姜纶本来就是跟他闲聊,听到说到这里,突然皱眉:“一样?”
“就和我抓的变异螃蟹的气味闻着大差不差。当时翻石头看到学长,还以为抓到了一个大货。”沙伍懊恼到一半,突然察觉不对,“有什么不对吗?”
姜纶微微皱眉:“有点怀疑。我去跟梁伯说一会儿话,你一个人在这儿行吗?”
沙伍看着围着他忙碌的裁缝和助手,以及排队等在后面的也是什么设计师和助手之类的起码二十多号人:“啊?行。”
姜纶急匆匆走了。
等房门重新被关上,整个巨大的房间内传出松了一口气的声音。
二十多人一起发出的声音,大到让他们自己都吓了一跳。
沙伍不理解,感觉有些口渴,问:“你们想喝点什么?”
“啊,不用麻烦了。”
“不麻烦,我们不渴。”
“楼下休息室有准备。”
目前整个宿舍的四楼,是沙伍一个人在用。
他不像姜纶那样真的需要那么多空间,这次直接就使用了一个空置的大房间,并没有再另设休息室。
不过沙伍话说完没多久,小风就敲门进来,把等候的工作人员请去了隔壁休息室,只给沙伍递了一杯水:“隔壁增设了一间临时休息室。”
“谢谢小风姐。”沙伍喝了一口水,“白开水。我不能喝一杯酸酸甜甜的小饮料吗?”
小风把水杯交给家政机器人拿远:“不能。你今天的食谱已经定好了,想要喝小饮料起码等明天。你敢乱吃东西,小心祁叔找你拼命。”

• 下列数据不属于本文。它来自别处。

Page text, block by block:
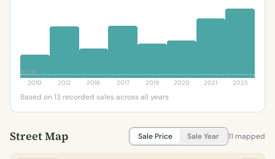
€163K
2010 2012 2016 2017 2019 2020 2021 2025
Based on 13 recorded sales across all years
Street Map Sale Price Sale Year 11 mapped

沙伍很明白家里人为他付出的劳动,也很尊重他人的劳动成果,就是:“能不能给我来几口稍微有点味道的东西?”
他今天在外海忍得很辛苦,才没直接炫一个螃蟹。
小风忍不住笑出声:“你自己去跟祁叔说嘛。”
“我不敢。”本来带孩子就烦,带小鲨鱼更烦——小鲨鱼本鱼不敢吱声。
说到这里,这一组的裁缝结束了工作,跟他们小声招呼了一下,就离开了房间。
趁着下一组工作人员还没过来的空当,沙伍赶紧小声问:“刚才梁伯伯去十号楼保释我,悄咪咪跟李老师说了什么,还不让我听。他们肯定在说我,有什么是我自己不能知道的?”
小风明显知道,但她不说:“你问小少爷嘛。”
沙伍又是撇嘴冷哼:“那也得见得到他人啊,都不知道他最近在忙什么。”
小风愣了一下:“你不知道?”
“我怎么知道?他又没跟我说。”沙伍觉得自己肯定是讲道理的男朋友,能够理解姜纶应该有很多正事需要做,他也不是非得要男朋友陪着自己,就是本来两个人天天黏糊在一起,怎么正式确立关系后突然就见不到人影了?
这落差他没法丝滑接受。
“哈?他没跟你说?”小风头疼,用很浮夸的演技单手摁住脑门转了个圈,“他要跟你结婚,没跟你说?!”